The world of fraud prevention (and information security in general), is characterized by an arms race between the good guys and the bad guys. Security companies and financial institutions develop solutions, procedures and policies to thwart fraud attempts, while fraudsters develop the tools and techniques to circumvent these systems. If a certain fraudulent activity is observed, companies react by customizing the systems, or inventing new ones, to identify and prevent the recurrence of this activity.
This characteristic, though, isn’t limited to fraud prevention alone. Other worlds are similar, in which the bad guys try to come up with innovative ways to circumvent the systems that try to identify and stop them, so they could cause damage. Take the world of counter terrorism, in which bad guys try to come up with next-level ways to sneak bombs onto airplanes (and sometimes succeed), while those who try to prevent them from doing so create new (and sometimes intrusive) ways to identify them. The similarities between counter terrorism and fraud prevention don’t end there. The systems built to detect and stop the bad guys are also similar, sometimes even identical.
Take the customs office, for example. In various ports around the world, a staggering amount of containers arrive and depart all the time. Customs officers can only inspect a miniscule percentage of these containers for anything illegal and malicious. Therefore, whenever they do get around to checking a container, they need to make it count. This is done by building a profile on each importer and exporter – who does s/he normally trade with, what kind of goods are usually in the container, etc. Only when a computer system detects that a certain container does not meet a certain profile will the customs officers spring into action and inspect the container.

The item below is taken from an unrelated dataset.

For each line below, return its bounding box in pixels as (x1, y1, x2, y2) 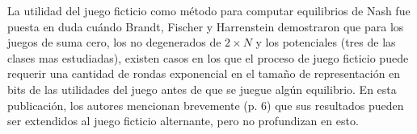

If this sounds familiar to you, it’s because the same exact method is used for detecting fraud in online banking. All you need to do is replace “container” with “money transfer” and “customs officer” with “fraud analyst.” In the political island of Israel, the police busted one of the biggest drug shipments in the country’s history using such a system. However, the system can (and probably is) used to identify potential smuggling attempts of firearms bought for malicious intent. Such a system could have identified the famous “toner bombs” and other concealed shipments of armaments would also face a challenge going through customs that use such a system.
Another example is WeCU Technologies, an Israeli start-up that is building a technology to identify terrorists by asking them simple questions such as “Are you a terrorist?” The automated system reads biometric signs to detect how the person being tested is reacting, identifying possible intent for malicious activities. The technology automates and improves a similar procedure already in place at Israeli airports, in which security officers question all passengers about their intent, searching for certain reactions that may indicate nefarious intents.
How can this help fight fraud? Consider using the same thought process that banks follow in order to identify money mules interested in opening bank accounts. The limitation of such a system is fairly obvious – bank tellers are not trained Israeli security officers and cannot be expected to pick up any suspicious reactions. Automated systems developed by WeCU, however, can. While cost-benefit and ROI considerations may prevent these systems to appear in the nearest branch any time soon, they still serve as an example of how technological innovation can be used to better mitigate fraud.